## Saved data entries
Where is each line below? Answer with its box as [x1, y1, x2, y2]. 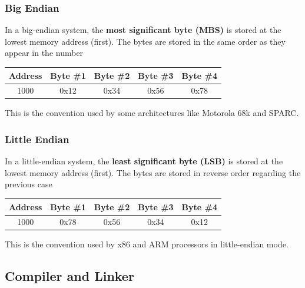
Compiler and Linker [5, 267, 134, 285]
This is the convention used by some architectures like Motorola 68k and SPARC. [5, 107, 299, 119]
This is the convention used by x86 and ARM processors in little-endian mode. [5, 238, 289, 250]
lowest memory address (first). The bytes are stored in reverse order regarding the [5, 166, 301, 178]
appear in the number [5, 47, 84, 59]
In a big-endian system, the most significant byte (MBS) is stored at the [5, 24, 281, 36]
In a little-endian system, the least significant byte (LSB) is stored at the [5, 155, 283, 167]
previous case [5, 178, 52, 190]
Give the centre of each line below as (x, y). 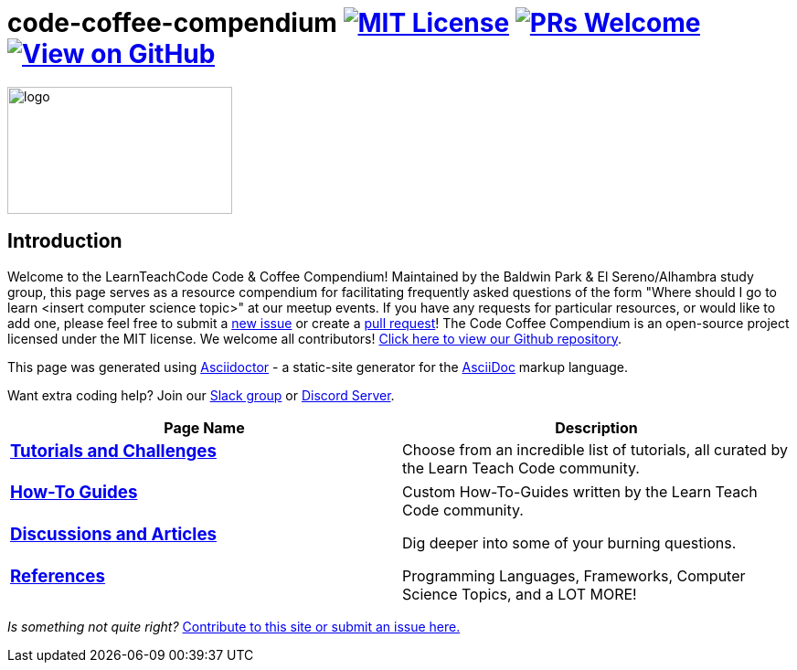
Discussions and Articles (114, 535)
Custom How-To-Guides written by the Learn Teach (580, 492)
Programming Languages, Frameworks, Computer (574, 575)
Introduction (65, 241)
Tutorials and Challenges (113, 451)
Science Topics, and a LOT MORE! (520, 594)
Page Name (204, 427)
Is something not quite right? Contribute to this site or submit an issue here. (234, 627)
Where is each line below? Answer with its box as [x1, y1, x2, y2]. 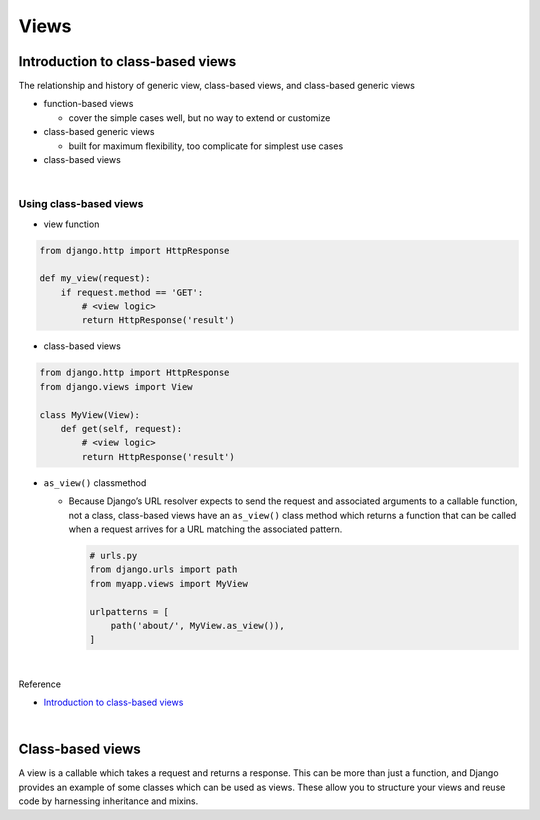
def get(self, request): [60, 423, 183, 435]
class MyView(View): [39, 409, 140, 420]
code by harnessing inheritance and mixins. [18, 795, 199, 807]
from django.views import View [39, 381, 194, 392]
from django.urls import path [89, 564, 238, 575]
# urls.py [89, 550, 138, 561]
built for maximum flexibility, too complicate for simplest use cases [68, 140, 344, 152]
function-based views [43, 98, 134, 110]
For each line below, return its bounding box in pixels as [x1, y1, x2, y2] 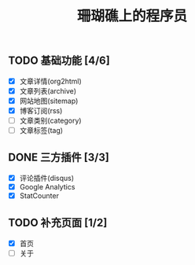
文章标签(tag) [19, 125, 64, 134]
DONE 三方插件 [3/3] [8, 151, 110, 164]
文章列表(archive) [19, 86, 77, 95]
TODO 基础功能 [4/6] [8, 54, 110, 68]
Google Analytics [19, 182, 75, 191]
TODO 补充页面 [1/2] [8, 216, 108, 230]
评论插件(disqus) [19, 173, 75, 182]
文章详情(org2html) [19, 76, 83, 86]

## WORK REQUIRED
Skip the pictures and quote each line of the entries above, from the first through the line with "Give the centre", exactly as it appears.

## EXPECTED ANSWER
Where is each line below? Answer with its box as [x1, y1, x2, y2]. 
Compiler and Linker [5, 267, 134, 285]
This is the convention used by some architectures like Motorola 68k and SPARC. [5, 107, 299, 119]
This is the convention used by x86 and ARM processors in little-endian mode. [5, 238, 289, 250]
lowest memory address (first). The bytes are stored in reverse order regarding the [5, 166, 301, 178]
appear in the number [5, 47, 84, 59]
In a big-endian system, the most significant byte (MBS) is stored at the [5, 24, 281, 36]
In a little-endian system, the least significant byte (LSB) is stored at the [5, 155, 283, 167]
previous case [5, 178, 52, 190]
Give the centre of each line below as (x, y). 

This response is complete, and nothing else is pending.